The LSTM and GRU models have similar units, but they also differ. For example, in the LSTM unit, the amount of memory content seen or used by other units in the network is controlled by the output gate. In contrast, the GRU releases all of its content without any control [27]. From these similarities and differences alone, it is difficult to conclude which model performs better on one problem than another. In this paper, both models were implemented to see which model performs better on the yield estimation problem.
2.1.2. Bidirectional LSTM Structure
Bidirectional LSTM (BLSTM) is an extension of the LSTM model that can improve the results [28]. Its architecture consists of a stack of two separate intermediate LSTM layers that send a sequence forward and backward to the same output layer, using contextual information from both sides of the sequence (see Figure 3).
2.1.3. Dropout and Early Stopping
Overfitting occurs when the model learns noise in the training data, and the generalization of the model to the unseen data is unreliable and cannot make accurate estimates. It is proposed to use regularization techniques to prevent overfitting. One of them is “dropout”, which consists of randomly selecting some neurons of the hidden layer and blocking their output so that they are not evaluated in the learning algorithms, and then, after a while, releasing the outputs of the blocked neurons and blocking other neurons [29]. This leads to the neural network becoming more general and not depending only on one group of neurons to make certain decisions. In LSTM models, the dropout can be added to the inputs of the layers, the outputs of the layers, and the recurrent outputs [29]. The dropout size is a hyperparameter that should be set during training (see Figure 4). Table 1 shows the effect of the dropout on the validation loss.
Another solution is early stopping, which consists of splitting the dataset into three sets, one for training, one for validation, and one test set [30]. In this method, the validation loss is constantly evaluated in each episode, and if the validation loss does not improve for a certain number of episodes, the training is stopped. This technique does not allow the network to be very specific about the training set.
In this work, dropout and early stopping were used to prevent overfitting.
2.2. Data Collection
The climate big data were collected by an agricultural weather station for a site in Portugal. They were retrieved from the government agency of the Ministries of Agriculture and the Sea, the Direção Regional de Agricultura e Pescas do Centro, Portugal (
The big data included minimum, maximum, and average temperature; minimum, maximum, and average relative humidity; average solar radiation; minimum and average wind speed; and precipitation. They were recorded every 15 mins and converted to the daily variable in the data preprocessing section. Table 3 shows the details of these variables. Figure 6 shows the daily variables from 2010 to 2019 (10 years of data).

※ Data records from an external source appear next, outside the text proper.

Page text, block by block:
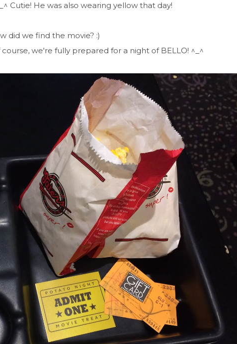
Cutie! He was also wearing yellow that day!
did we find the movie? :)
we're fully prepared for a night of BELLO! ^_^
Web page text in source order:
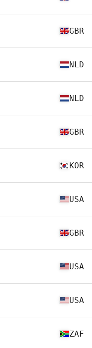
GBR
NLD
NLD
GBR
KOR
USA
GBR
USA
USA
ZAF
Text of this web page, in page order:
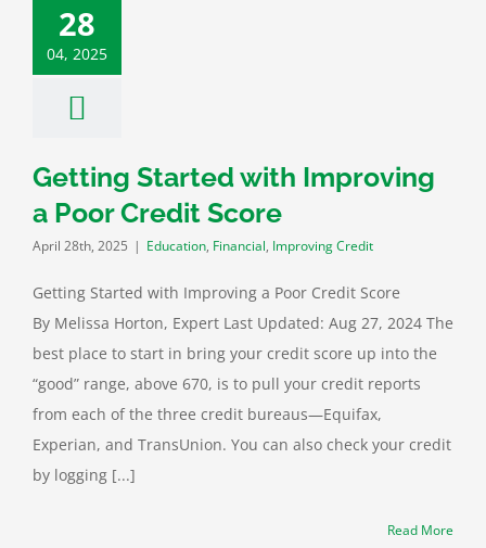
28
04, 2025
Getting Started with Improving
a Poor Credit Score
April 28th, 2025 | Education, Financial, Improving Credit
Getting Started with Improving a Poor Credit Score
By Melissa Horton, Expert Last Updated: Aug 27, 2024 The
best place to start in bring your credit score up into the
“good” range, above 670, is to pull your credit reports
from each of the three credit bureaus—Equifax,
Experian, and TransUnion. You can also check your credit
by logging [...]
Read More
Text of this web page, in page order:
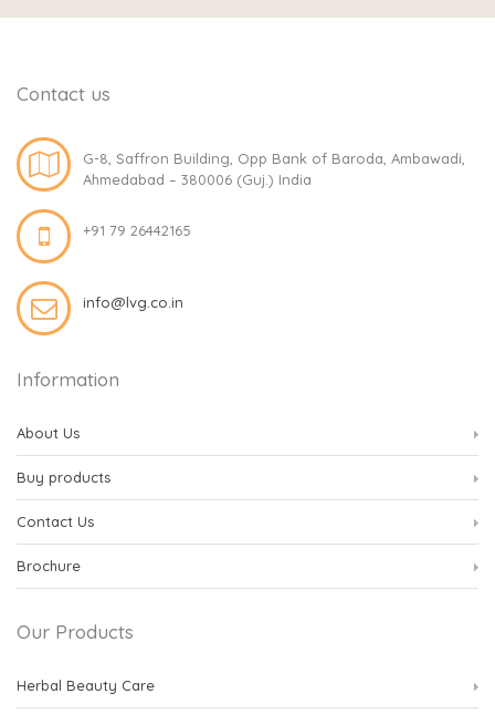
Contact us
G-8, Saffron Building, Opp Bank of Baroda, Ambawadi,
Ahmedabad – 380006 (Guj.) India
+91 79 26442165
info@lvg.co.in
Information
About Us
Buy products
Contact Us
Brochure
Our Products
Herbal Beauty Care
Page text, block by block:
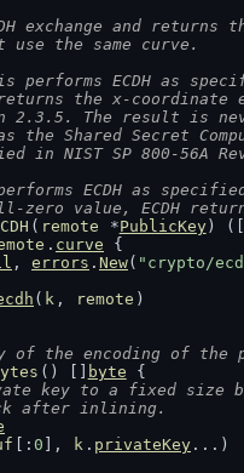
exchange and
the same curve.
performs ECDH as
the x-coordinate
2.3.5. The result is
the Shared Secret
in NIST SP 800-56A
ECDH as
value, ECDH
( remote *PublicKey)
. curve {
, errors . New( "crypto/
( k , remote )
of the encoding of the
() [] byte {
key to a fixed size
after inlining.
[: 0 ], k . privateKey ...)
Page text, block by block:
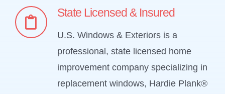
State Licensed & Insured
U.S. Windows & Exteriors is a
professional, state licensed home
improvement company specializing in
replacement windows, Hardie Plank®
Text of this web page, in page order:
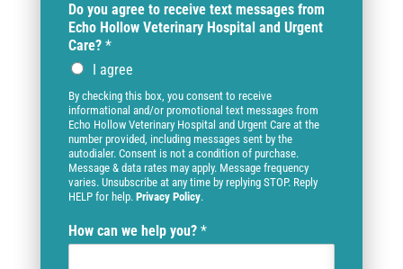
Do you agree to receive text messages from
Echo Hollow Veterinary Hospital and Urgent
Care? *
I agree
By checking this box, you consent to receive
informational and/or promotional text messages from
Echo Hollow Veterinary Hospital and Urgent Care at the
number provided, including messages sent by the
autodialer. Consent is not a condition of purchase.
Message & data rates may apply. Message frequency
varies. Unsubscribe at any time by replying STOP. Reply
HELP for help. Privacy Policy.
How can we help you? *
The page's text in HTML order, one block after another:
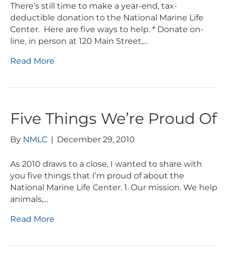
There’s still time to make a year-end, tax-
deductible donation to the National Marine Life
Center. Here are five ways to help. * Donate on-
line, in person at 120 Main Street,…
Read More
Five Things We’re Proud Of
By NMLC | December 29, 2010
As 2010 draws to a close, I wanted to share with
you five things that I’m proud of about the
National Marine Life Center. 1. Our mission. We help
animals,…
Read More
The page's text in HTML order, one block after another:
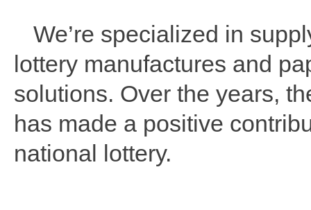
We’re specialized in
lottery manufactures and
solutions. Over the years,
has made a positive
national lottery.
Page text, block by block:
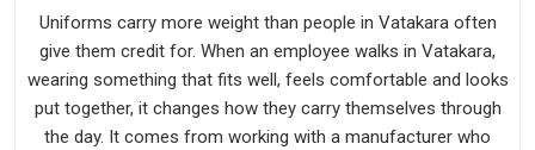
Uniforms carry more weight than people in Vatakara often
give them credit for. When an employee walks in Vatakara,
wearing something that fits well, feels comfortable and looks
put together, it changes how they carry themselves through
the day. It comes from working with a manufacturer who
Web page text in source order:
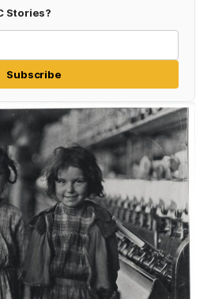
Stories?
Subscribe
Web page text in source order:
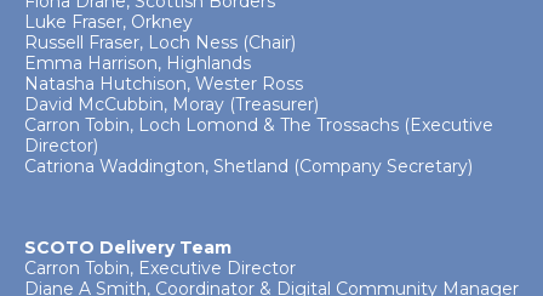
Luke Fraser, Orkney
Russell Fraser, Loch Ness (Chair)
Emma Harrison, Highlands
Natasha Hutchison, Wester Ross
David McCubbin, Moray (Treasurer)
Carron Tobin, Loch Lomond & The Trossachs (Executive
Director)
Catriona Waddington, Shetland (Company Secretary)
SCOTO Delivery Team
Carron Tobin, Executive Director
Diane A Smith, Coordinator & Digital Community Manager
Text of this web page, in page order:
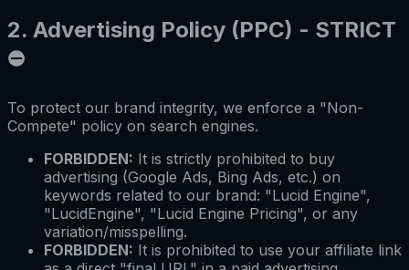
2. Advertising Policy (PPC) - STRICT
⛔
To protect our brand integrity, we enforce a "Non-
Compete" policy on search engines.
FORBIDDEN: It is strictly prohibited to buy
advertising (Google Ads, Bing Ads, etc.) on
keywords related to our brand: "Lucid Engine",
"LucidEngine", "Lucid Engine Pricing", or any
variation/misspelling.
FORBIDDEN: It is prohibited to use your affiliate link
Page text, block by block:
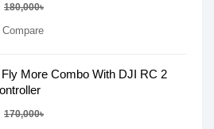
180,000৳
More Combo With DJI RC 2
170,000৳
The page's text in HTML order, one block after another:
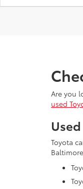
Are you
used
Toyota
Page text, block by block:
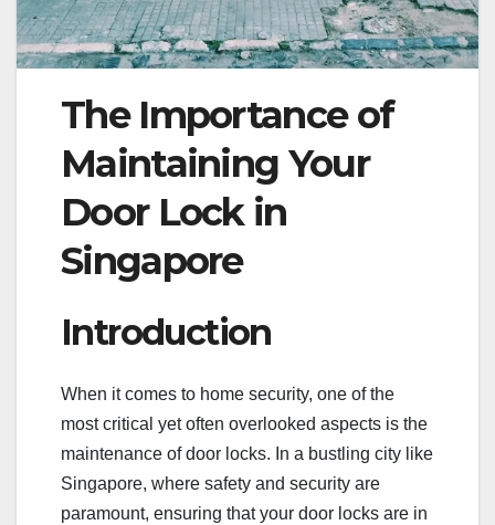
The Importance of
Maintaining Your
Door Lock in
Singapore
Introduction
When it comes to home security, one of the
most critical yet often overlooked aspects is the
maintenance of door locks. In a bustling city like
Singapore, where safety and security are
paramount, ensuring that your door locks are in
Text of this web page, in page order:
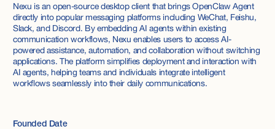
Nexu is an open-source desktop client that brings OpenClaw Agent
directly into popular messaging platforms including WeChat, Feishu,
Slack, and Discord. By embedding AI agents within existing
communication workflows, Nexu enables users to access AI-
powered assistance, automation, and collaboration without switching
applications. The platform simplifies deployment and interaction with
AI agents, helping teams and individuals integrate intelligent
workflows seamlessly into their daily communications.
Founded Date
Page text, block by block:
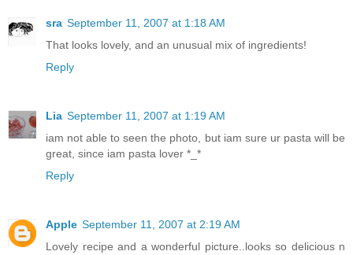
sra September 11, 2007 at 1:18 AM
That looks lovely, and an unusual mix of ingredients!
Reply
Lia September 11, 2007 at 1:19 AM
iam not able to seen the photo, but iam sure ur pasta will be
great, since iam pasta lover *_*
Reply
Apple September 11, 2007 at 2:19 AM
Lovely recipe and a wonderful picture..looks so delicious n
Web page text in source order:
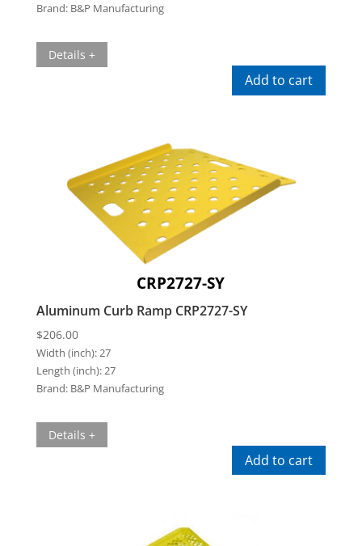
Brand: B&P Manufacturing
Details +
Add to cart
CRP2727-SY
Aluminum Curb Ramp CRP2727-SY
$206.00
Width (inch):27
Length (inch):27
Brand: B&P Manufacturing
Details +
Add to cart
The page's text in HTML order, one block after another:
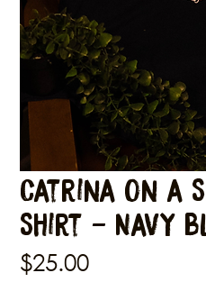
Catrina on a
Shirt - Navy
$25.00Price
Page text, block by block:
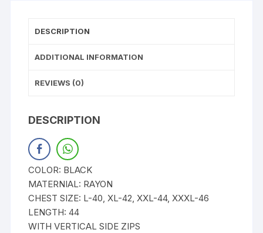
DESCRIPTION
ADDITIONAL INFORMATION
REVIEWS (0)
DESCRIPTION
COLOR: BLACK
MATERNIAL: RAYON
CHEST SIZE: L-40, XL-42, XXL-44, XXXL-46
LENGTH: 44
WITH VERTICAL SIDE ZIPS
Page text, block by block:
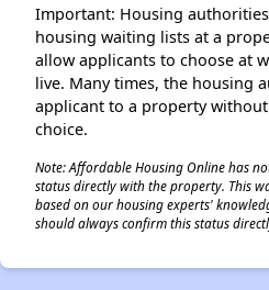
Important: Housing
housing waiting lists at a
allow applicants to choose at
live. Many times, the housing
applicant to a property
choice.
Note: Affordable Housing Online has
status directly with the property. This
based on our housing experts'
should always confirm this status
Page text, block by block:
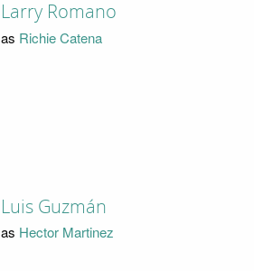
Larry Romano
as Richie Catena
Luis Guzmán
as Hector Martinez
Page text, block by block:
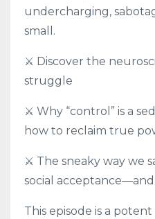
undercharging,
small.
⚔️ Discover the
struggle
⚔️ Why “control” is a
how to reclaim true
⚔️ The sneaky way we
social
This episode is a
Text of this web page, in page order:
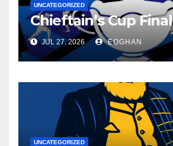
UNCATEGORIZED
Chieftain’s Cup Final
JUL 27, 2026 EOGHAN
UNCATEGORIZED
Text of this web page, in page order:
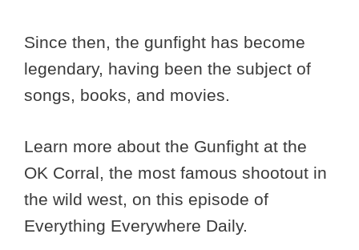
Since then, the gunfight has become
legendary, having been the subject of
songs, books, and movies.
Learn more about the Gunfight at the
OK Corral, the most famous shootout in
the wild west, on this episode of
Everything Everywhere Daily.
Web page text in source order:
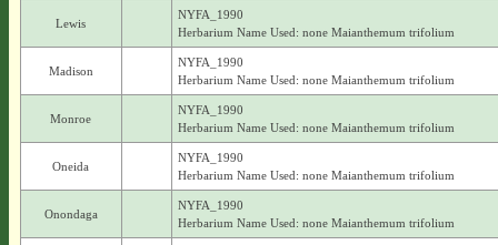
Lewis
NYFA_1990
Herbarium Name Used: none Maianthemum trifolium
Madison
NYFA_1990
Herbarium Name Used: none Maianthemum trifolium
Monroe
NYFA_1990
Herbarium Name Used: none Maianthemum trifolium
Oneida
NYFA_1990
Herbarium Name Used: none Maianthemum trifolium
Onondaga
NYFA_1990
Herbarium Name Used: none Maianthemum trifolium
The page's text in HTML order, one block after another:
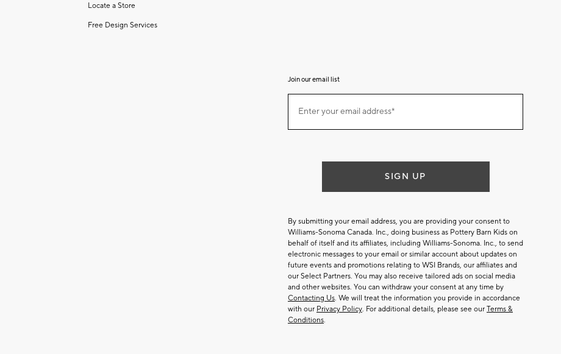
Locate a Store
Free Design Services
Join our email list
ourEnter your email address*
(required)
SIGN UP
By submitting your email address, you are providing your consent to
Williams-Sonoma Canada. Inc., doing business as Pottery Barn Kids on
behalf of itself and its affiliates, including Williams-Sonoma. Inc., to send
electronic messages to your email or similar account about updates on
future events and promotions relating to WSI Brands, our affiliates and
our Select Partners. You may also receive tailored ads on social media
and other websites. You can withdraw your consent at any time by
Contacting Us. We will treat the information you provide in accordance
with our Privacy Policy. For additional details, please see our Terms &
Conditions.
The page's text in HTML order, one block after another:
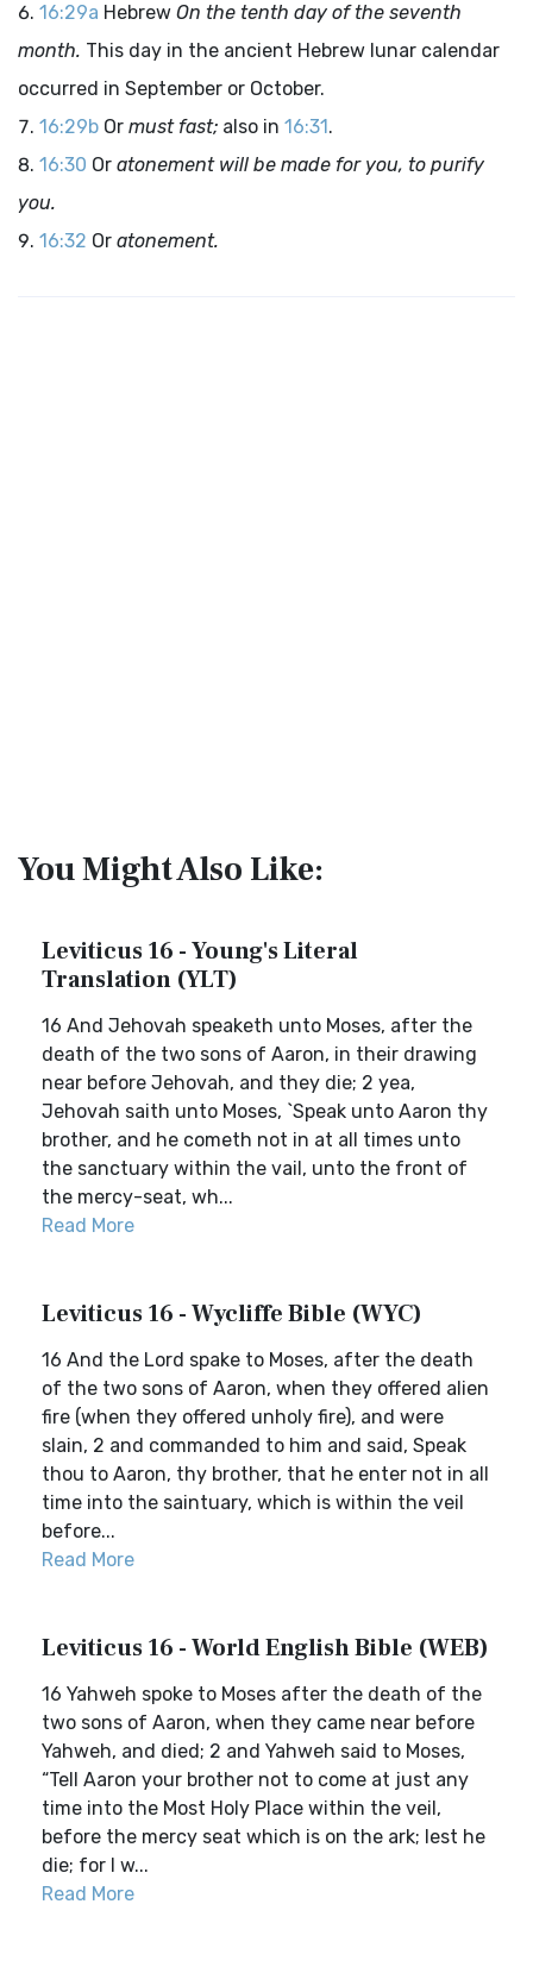
16:29a Hebrew On the tenth day of the seventh
month. This day in the ancient Hebrew lunar calendar
occurred in September or October.
16:29b Or must fast; also in 16:31.
16:30 Or atonement will be made for you, to purify
you.
16:32 Or atonement.
You Might Also Like:
Leviticus 16 - Young's Literal
Translation (YLT)
16 And Jehovah speaketh unto Moses, after the
death of the two sons of Aaron, in their drawing
near before Jehovah, and they die; 2 yea,
Jehovah saith unto Moses, `Speak unto Aaron thy
brother, and he cometh not in at all times unto
the sanctuary within the vail, unto the front of
the mercy-seat, wh...
Read More
Leviticus 16 - Wycliffe Bible (WYC)
16 And the Lord spake to Moses, after the death
of the two sons of Aaron, when they offered alien
fire (when they offered unholy fire), and were
slain, 2 and commanded to him and said, Speak
thou to Aaron, thy brother, that he enter not in all
time into the saintuary, which is within the veil
before...
Read More
Leviticus 16 - World English Bible (WEB)
16 Yahweh spoke to Moses after the death of the
two sons of Aaron, when they came near before
Yahweh, and died; 2 and Yahweh said to Moses,
“Tell Aaron your brother not to come at just any
time into the Most Holy Place within the veil,
before the mercy seat which is on the ark; lest he
die; for I w...
Read More
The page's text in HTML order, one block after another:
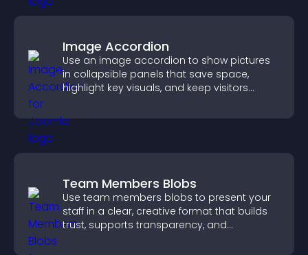
Image Accordion
Use an image accordion to show pictures
in collapsible panels that save space,
highlight key visuals, and keep visitors
Team Members Blobs
Use team members blobs to present your
staff in a clear, creative format that builds
trust, supports transparency, and
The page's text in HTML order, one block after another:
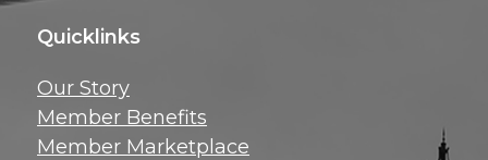
inbox!
Quicklinks
Our Story
Member Benefits
Member Marketplace
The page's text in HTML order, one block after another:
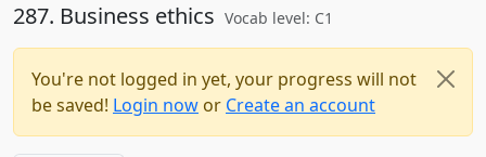
287. Business ethics Vocab level: C1
You're not logged in yet, your progress will not
be saved! Login now or Create an account
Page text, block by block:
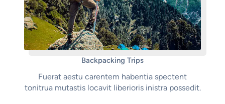
Backpacking Trips
Fuerat aestu carentem habentia spectent
tonitrua mutastis locavit liberioris inistra possedit.
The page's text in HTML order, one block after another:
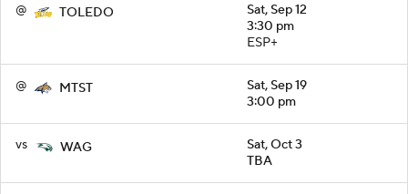
@ TOLEDO
Sat, Sep 12
3:30 pm
ESP+
@ MTST
Sat, Sep 19
3:00 pm
vs WAG
Sat, Oct 3
TBA
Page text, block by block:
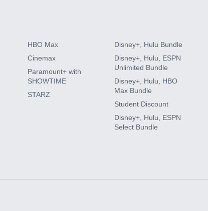
HBO Max
Cinemax
Paramount+ with
SHOWTIME
STARZ
Disney+, Hulu Bundle
Disney+, Hulu, ESPN
Unlimited Bundle
Disney+, Hulu, HBO
Max Bundle
Student Discount
Disney+, Hulu, ESPN
Select Bundle
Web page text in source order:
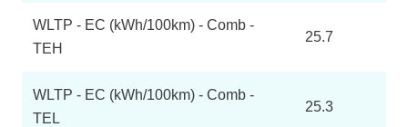
WLTP - EC (kWh/100km) - Comb -
TEH
25.7
WLTP - EC (kWh/100km) - Comb -
TEL
25.3

To train a deep learning model on a dataset, a sufficient amount of data is needed. However, in reality, recording crop yields at the end of the season based on different irrigation schedules is extremely slow and sometimes impossible (e.g., for a season without irrigation). The simulation model package Aquacrop was used to overcome this problem. AquaCrop is a crop growth model developed by the Food and Agriculture Organization (FAO) to ensure food security and assess the impact of environmental and management influences on crop production [31]. The structure of the model was designed to be applicable across different locations, climates, and seasons. To achieve this goal, AquaCrop distinguishes between conservative (fixed) and non-conservative (case-specific) parameters. The conservative parameters do not change with geographic location, crop type, management practices, or time and are intended to be determined with data from favorable and non-stressful conditions but remain applicable under stressful conditions by modulating their stress response functions [31]. The Aquacrop model was calibrated with climate data collected over the past ten years at Fadagosa. The crops selected for model calibration were tomato and potato. In the crop menu of Aguacrop, a planting/sowing date is generated by automatically evaluating the rainfall or temperature data prior to seeding. The temperature criterion was selected to determine the planting/sowing date. April 7 was generated for tomato and February 17 for potato. The experiments were conducted on sandy loam soil typical of Fadagosa with no salinity. The irrigation method chosen was sprinkler irrigation, which is adjustable in Aquacrop. A fixed interval of four days and a fixed value between 0 and 60 mm were used as time and depth criteria for calculating the irrigation regimes. Different irrigation treatments were applied in each experimental year, including no irrigation and a fixed irrigation depth of 5, 10, 15, 20, 25, 30, 35, 40, 45, 50, 60 mm every four days or when the allowable depletion reached the thresholds of 90%, 80%, and 70%, respectively. Other parameters were kept unchanged. Figure 7 shows tomato yield under the fixed irrigation depth of 20 mm and water content throughout the soil profile from 2010 to 2018. As can be seen in the figure, the yield varies under different climatic conditions.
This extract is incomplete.